The no-arg native default starts with patch-diff sparse masks to avoid NVIDIA
model load/init overhead: realtime camera input, adaptive display transfer,
interframe output, PSNR overlay, a live quality slider, and no periodic
visualization keyframes. Camera frames keep updating with the latest accepted
mask while the next sparse-mask inference job is in flight. Pass
`--mask-source autogaze` to run the NVIDIA model, and
`--max-gaze-tokens-each-frame 0` for its full configured budget. The Bevy crate
selects native or wasm dependencies by target, so platform features are not
needed for normal runs.

See [crates/bevy_burn_autogaze/README.md](./crates/bevy_burn_autogaze/README.md)
for CLI/query parameters, static-source browser runs, performance summaries,
and Pages demo notes.

## wasm

```sh
cd web
npm run build:wasm
npm run serve
```

`WasmAutoGaze.create(configJson, safetensors)` performs async WebGPU setup,
loads model bytes, accepts RGBA clips, and returns mask/output buffers plus
ratio and PSNR metrics.
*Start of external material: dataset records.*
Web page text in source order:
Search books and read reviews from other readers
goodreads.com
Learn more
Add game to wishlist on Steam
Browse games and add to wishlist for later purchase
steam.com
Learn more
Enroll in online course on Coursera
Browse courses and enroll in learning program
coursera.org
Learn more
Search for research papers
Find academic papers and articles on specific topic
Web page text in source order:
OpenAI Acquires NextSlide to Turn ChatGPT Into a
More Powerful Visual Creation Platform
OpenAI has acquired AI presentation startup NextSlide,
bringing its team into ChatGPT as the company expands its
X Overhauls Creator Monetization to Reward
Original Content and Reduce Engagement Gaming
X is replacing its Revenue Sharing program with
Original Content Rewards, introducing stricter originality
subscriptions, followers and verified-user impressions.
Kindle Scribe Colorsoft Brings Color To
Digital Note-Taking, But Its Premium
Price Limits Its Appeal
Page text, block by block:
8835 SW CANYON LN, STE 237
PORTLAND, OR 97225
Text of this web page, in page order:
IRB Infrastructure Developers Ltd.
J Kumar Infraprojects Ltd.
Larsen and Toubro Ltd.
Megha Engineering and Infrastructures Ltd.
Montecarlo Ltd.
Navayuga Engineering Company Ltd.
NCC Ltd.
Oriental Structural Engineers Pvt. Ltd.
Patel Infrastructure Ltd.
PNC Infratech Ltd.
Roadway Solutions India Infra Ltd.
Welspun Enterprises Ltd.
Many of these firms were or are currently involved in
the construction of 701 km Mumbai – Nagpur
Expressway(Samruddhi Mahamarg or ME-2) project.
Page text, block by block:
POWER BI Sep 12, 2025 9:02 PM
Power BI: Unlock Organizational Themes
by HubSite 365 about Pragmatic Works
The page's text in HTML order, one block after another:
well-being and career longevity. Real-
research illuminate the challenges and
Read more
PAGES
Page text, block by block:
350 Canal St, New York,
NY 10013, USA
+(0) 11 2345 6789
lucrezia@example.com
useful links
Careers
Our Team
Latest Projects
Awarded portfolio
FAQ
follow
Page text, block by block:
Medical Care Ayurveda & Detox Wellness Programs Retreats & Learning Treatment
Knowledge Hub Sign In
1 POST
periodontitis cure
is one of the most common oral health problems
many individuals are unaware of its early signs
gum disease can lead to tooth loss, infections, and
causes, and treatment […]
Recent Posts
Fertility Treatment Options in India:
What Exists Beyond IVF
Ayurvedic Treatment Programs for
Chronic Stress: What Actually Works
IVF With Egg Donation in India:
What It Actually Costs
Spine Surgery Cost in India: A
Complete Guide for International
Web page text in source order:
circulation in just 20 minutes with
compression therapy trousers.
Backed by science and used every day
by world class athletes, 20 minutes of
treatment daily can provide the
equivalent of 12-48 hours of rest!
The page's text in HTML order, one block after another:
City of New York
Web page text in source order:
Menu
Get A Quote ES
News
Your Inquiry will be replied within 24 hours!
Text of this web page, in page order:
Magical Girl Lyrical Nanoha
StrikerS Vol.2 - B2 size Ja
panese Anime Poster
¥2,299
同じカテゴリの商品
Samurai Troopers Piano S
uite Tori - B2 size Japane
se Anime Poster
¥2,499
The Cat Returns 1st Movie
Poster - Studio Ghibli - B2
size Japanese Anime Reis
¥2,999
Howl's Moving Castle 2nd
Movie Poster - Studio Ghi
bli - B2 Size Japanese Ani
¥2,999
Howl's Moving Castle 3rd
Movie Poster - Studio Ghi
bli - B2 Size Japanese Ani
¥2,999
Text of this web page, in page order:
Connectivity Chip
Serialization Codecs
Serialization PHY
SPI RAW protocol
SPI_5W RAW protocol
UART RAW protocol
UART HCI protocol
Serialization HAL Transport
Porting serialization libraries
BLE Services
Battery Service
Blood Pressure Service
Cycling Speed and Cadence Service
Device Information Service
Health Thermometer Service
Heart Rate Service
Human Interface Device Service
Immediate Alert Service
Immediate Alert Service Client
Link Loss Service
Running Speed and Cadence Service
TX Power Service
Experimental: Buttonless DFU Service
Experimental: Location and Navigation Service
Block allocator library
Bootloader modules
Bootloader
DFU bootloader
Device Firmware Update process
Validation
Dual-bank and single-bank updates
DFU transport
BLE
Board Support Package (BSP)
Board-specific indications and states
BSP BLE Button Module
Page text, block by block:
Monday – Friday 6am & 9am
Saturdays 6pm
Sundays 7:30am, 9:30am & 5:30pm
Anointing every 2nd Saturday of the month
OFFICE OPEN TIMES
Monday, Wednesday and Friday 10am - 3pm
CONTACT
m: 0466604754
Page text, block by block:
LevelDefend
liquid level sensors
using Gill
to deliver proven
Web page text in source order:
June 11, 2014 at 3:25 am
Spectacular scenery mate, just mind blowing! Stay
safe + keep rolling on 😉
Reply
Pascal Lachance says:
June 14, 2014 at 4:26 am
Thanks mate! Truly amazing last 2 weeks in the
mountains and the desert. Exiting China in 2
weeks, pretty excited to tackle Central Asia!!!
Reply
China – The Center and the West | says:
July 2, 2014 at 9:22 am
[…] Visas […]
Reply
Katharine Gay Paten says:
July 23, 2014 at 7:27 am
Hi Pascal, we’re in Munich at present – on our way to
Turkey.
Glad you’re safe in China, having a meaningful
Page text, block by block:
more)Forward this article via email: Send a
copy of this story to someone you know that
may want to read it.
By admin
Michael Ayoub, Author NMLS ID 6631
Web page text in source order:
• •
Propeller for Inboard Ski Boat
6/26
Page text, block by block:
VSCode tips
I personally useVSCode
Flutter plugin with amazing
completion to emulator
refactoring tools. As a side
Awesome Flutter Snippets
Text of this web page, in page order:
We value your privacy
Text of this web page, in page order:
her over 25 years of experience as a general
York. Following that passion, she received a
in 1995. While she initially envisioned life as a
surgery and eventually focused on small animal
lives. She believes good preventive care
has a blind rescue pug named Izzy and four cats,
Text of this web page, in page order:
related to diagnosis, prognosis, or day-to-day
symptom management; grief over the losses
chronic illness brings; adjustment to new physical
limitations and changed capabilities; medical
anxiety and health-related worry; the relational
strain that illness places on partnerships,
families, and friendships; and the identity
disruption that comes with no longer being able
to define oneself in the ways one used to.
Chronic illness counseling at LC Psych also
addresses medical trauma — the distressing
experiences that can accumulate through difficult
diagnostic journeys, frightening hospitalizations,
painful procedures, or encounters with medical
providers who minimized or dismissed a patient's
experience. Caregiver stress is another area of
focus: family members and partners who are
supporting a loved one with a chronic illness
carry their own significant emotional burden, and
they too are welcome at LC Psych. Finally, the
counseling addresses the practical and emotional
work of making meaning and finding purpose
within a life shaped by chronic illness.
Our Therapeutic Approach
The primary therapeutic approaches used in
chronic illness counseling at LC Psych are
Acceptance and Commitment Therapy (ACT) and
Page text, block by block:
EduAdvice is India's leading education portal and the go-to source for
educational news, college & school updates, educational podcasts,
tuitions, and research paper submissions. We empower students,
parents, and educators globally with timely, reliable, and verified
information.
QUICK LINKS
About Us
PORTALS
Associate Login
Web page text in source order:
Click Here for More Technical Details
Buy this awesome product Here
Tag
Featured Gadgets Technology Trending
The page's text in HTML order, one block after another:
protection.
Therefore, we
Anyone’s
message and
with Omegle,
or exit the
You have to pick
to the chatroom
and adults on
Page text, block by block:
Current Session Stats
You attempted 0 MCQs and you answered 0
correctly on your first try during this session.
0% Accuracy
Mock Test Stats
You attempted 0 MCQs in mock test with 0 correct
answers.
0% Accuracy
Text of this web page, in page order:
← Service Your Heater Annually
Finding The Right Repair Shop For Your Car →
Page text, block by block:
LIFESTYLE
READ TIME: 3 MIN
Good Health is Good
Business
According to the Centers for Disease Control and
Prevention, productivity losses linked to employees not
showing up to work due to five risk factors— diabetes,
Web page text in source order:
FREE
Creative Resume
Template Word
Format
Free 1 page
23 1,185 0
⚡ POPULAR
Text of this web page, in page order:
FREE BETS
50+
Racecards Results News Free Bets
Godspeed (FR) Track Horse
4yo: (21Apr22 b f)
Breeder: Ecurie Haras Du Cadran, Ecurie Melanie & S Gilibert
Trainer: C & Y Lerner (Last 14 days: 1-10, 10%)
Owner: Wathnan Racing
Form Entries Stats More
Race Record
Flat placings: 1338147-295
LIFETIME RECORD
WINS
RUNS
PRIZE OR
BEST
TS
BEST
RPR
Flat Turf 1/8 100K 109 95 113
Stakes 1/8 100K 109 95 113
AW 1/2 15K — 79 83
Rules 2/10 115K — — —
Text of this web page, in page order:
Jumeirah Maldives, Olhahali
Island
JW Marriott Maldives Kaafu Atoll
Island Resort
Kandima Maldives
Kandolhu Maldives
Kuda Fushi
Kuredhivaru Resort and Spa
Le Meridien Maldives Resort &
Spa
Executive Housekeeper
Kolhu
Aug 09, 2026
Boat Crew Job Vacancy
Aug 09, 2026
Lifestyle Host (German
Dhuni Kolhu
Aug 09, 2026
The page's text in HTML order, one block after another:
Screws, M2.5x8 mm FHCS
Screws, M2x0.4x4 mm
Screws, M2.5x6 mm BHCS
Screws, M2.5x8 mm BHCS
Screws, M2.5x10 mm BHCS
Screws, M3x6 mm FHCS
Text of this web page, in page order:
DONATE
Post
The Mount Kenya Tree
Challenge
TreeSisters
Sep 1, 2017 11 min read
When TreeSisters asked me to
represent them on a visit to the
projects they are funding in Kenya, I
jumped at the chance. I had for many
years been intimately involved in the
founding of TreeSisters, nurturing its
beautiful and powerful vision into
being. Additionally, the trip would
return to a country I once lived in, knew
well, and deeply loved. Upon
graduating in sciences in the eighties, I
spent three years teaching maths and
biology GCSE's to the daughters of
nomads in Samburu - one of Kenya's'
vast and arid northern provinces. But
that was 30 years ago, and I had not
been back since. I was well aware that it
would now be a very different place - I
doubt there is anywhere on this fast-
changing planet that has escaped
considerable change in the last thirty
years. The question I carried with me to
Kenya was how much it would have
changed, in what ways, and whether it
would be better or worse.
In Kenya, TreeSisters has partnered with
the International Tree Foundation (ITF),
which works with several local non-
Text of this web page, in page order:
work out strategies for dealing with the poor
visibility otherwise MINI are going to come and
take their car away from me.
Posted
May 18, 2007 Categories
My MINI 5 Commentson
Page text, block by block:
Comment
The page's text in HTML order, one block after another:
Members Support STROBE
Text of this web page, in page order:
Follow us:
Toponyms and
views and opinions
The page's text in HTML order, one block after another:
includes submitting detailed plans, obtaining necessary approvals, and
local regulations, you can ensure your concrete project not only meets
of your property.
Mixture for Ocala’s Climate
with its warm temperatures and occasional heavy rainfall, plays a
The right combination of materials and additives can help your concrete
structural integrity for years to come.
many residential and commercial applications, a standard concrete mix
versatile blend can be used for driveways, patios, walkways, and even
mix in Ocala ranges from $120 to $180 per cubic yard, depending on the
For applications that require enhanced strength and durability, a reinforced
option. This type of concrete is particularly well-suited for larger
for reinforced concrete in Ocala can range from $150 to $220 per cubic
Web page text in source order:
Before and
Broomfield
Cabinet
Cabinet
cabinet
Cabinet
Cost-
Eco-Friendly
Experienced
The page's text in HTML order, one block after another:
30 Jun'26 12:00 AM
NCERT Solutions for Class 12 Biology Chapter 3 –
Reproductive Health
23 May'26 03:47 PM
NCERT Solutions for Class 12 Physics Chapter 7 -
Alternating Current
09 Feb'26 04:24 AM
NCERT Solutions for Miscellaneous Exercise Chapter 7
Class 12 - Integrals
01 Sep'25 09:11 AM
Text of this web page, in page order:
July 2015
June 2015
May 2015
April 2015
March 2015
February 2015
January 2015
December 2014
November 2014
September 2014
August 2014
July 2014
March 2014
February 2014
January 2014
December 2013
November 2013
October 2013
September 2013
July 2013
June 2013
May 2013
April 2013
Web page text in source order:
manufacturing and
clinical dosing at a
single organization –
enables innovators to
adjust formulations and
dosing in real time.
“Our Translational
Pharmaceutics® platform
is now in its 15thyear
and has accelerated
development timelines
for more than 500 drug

See [web/README.md](./web/README.md) for the
wasm-bindgen API.

## docs

- [docs/api.md](./docs/api.md): core pipeline, visualization, readout, and
  sparse-token adapters.
- [docs/README.md](./docs/README.md): checked-in birds assets and regeneration
  command.
- [docs/benchmarking.md](./docs/benchmarking.md): benchmark lanes and useful
  filters.
- [docs/performance-goal-loop.md](./docs/performance-goal-loop.md):
  iterative performance, quality, metrics, and hot-path cleanup loop.
- [docs/validation.md](./docs/validation.md): release, wasm, browser, and
  upstream fixture gates.
- [docs/sparse-readout-integration.md](./docs/sparse-readout-integration.md):
  boundary between AutoGaze geometry and downstream sparse patchification.

## validation

```sh
cargo run -p xtask -- release-readiness
cargo test
cargo clippy --all-targets -- -D warnings
cargo check -p bevy_burn_autogaze --target wasm32-unknown-unknown
```

Hardware-specific CUDA/WebGPU tests and browser perf checks are documented in
[docs/validation.md](./docs/validation.md).